Das Problem liegt auch in den Köpfen

Interview mit Umweltexperte Ernst Ulrich von Weizsäcker

Einen der führenden Vordenkern zum Thema nachhaltige Entwicklung haben die Stipendiaten des DAAD-Masterstudiengangs „Environmental Governance“ zu ihrer Freiburger Konferenz eingeladen: Professor Ernst Ulrich von Weizsäcker. Der Physiker und Biologe war Direktor des UNO Zentrums für Wissenschaft und Technologie in New York und des Instituts für Europäische Umweltpolitik. Als Gründungspräsident baute er das Wuppertal Institut für Klima, Umwelt und Energie mit auf. Von Weizsäcker macht sich in seinem neuen Buch „Faktor Fünf“ für zukunftssicheres, umweltschonendes Wirtschaften stark.

In Freiburg geht es um die Frage, wie ein Wandel zu mehr Nachhaltigkeit gelingen kann. Ihre Antwort dazu lautet: Ressourcen effektiver nutzen und damit größeren Wohlstand erreichen. Funktioniert das?

Ernst Ulrich von Weizsäcker: Mathematisch-technisch betrachtet ist das möglich. Die weltweite Ressourcenproduktivität ließe sich um mindestens 75 bis 80 Prozent steigern. Dort, wo am meisten Treibhausgas ausgestoßen wird – Gebäude, Industrie, Landwirtschaft und Verkehr – könnte man aus einer Kilowattstunde fünfmal soviel Wohlstand herausholen. Das Problem liegt in den Köpfen und in den ökonomischen Rahmenbedingungen. In den USA wurde zum Beispiel schon vor 20 Jahren ein Auto entwickelt, das nur 1,5 Liter Kraftstoff auf 100 Kilometern verbraucht. Trotzdem ist nicht dieses Auto in Serie gegangen, sondern wahre Spritfresser.

Woran liegt das?

Wir leben in einer Kultur der Verschwendung. Verschwendung wird subventioniert oder zumindest ökonomisch möglich gemacht. Die USA dienen dabei als Vorbild und Länder weltweit eifern ihnen nach. Wir in Europa machen das zwar ein wenig besser, aber noch längst nicht gut genug.

Wie kann man Menschen für mehr Nachhaltigkeit gewinnen?

Das ist schwierig. Unser Wirtschafts- und Gesellschaftssystem baut auf Neid und Egoismus auf und braucht dafür ständig Wachstum. So sind alle Effizienzgewinne immer wieder in Wachstum gegangen. Man nennt das den Rebound- oder Bumerang-Effekt: Wenn ein Mittelklassewagen durch bessere Technik weniger Benzin verbraucht als früher, dann führt das nicht dazu, dass dieser Rohstoff geschont wird. Stattdessen fahren die Leute für gleiches Geld weitere Strecken oder leisten sich ein zusätzliches Auto.

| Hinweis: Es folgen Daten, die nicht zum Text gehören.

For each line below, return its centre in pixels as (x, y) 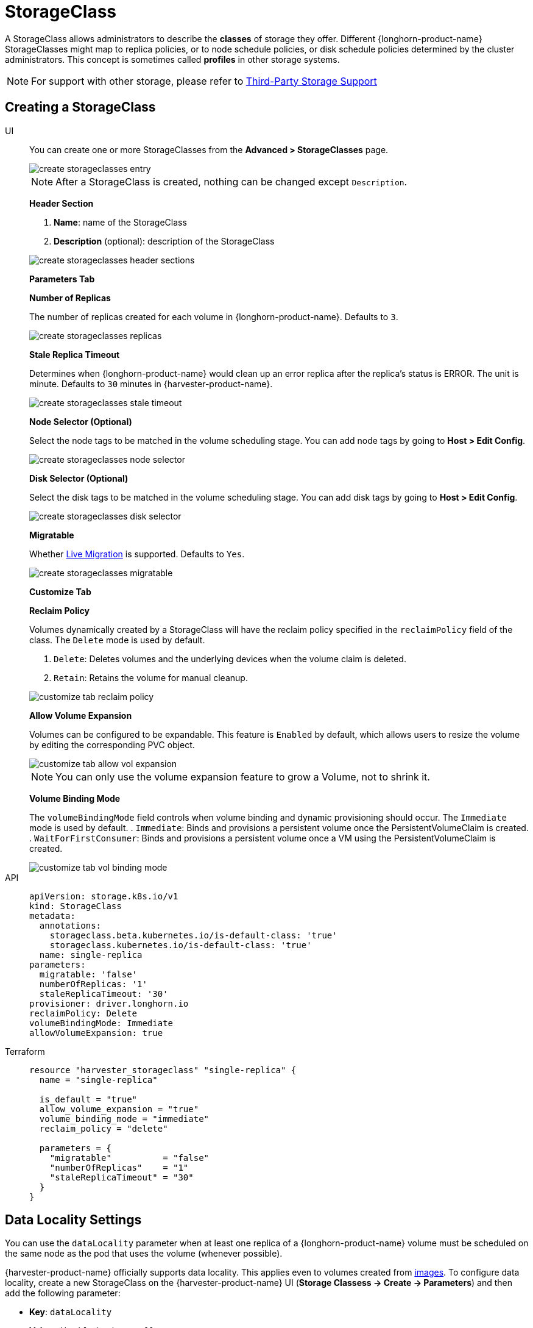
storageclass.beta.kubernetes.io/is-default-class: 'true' (193, 935)
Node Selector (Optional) (81, 421)
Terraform (25, 1051)
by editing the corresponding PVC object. (112, 744)
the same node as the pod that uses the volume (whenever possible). (144, 1254)
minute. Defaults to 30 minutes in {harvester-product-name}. (151, 384)
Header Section (62, 203)
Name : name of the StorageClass (120, 222)
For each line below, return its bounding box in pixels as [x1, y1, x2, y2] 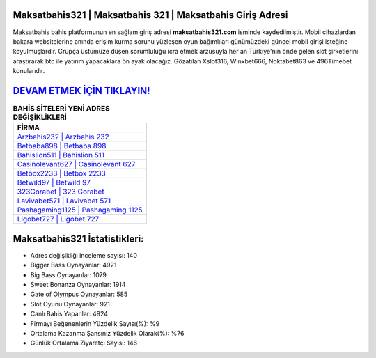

Welche Lösung schlagen Sie vor?

Aus meiner Sicht gibt es nur einen Weg: Energie und Naturverbrauch müssen in dem Maße verteuert werden, wie die Effizienz zunimmt. Das ist Aufgabe des Staates, weil der Markt 200 Jahre lang die Naturnutzung immer billiger gemacht hat, trotz schwindender Ressourcen. Bei der Gewissheit, dass Energie und Rohstoffe teurer werden, würden die meisten Menschen auf Effizienz und Sparsamkeit umstellen und das Auto nur noch dort nutzen, wo es unschlagbar besser ist als Bahn oder Fahrrad.

Also Rückkehr zu mehr Genügsamkeit?

Genügsamkeit ist eine gute Tugend, aber die Mehrheiten erreicht sie kaum. Wir brauchen eine gute Mischung aus Effizienz und Suffizienz. Hierfür ist das Signal der sanft ansteigenden Preise der richtige Rahmen. Unsere ökologischen Fußabdrücke würden sich verkleinern, unser Wohlbefinden nicht. Wegwerfgesellschaft und Umsatzmaximierung haben wenig mit Wohlbefinden zu tun. Ein Haus, das praktisch keine Energie mehr braucht oder ein Skatspiel oder Hauskonzert, das ohne Teneriffa-Reise möglich ist, kann hohe Lebensqualität verkörpern.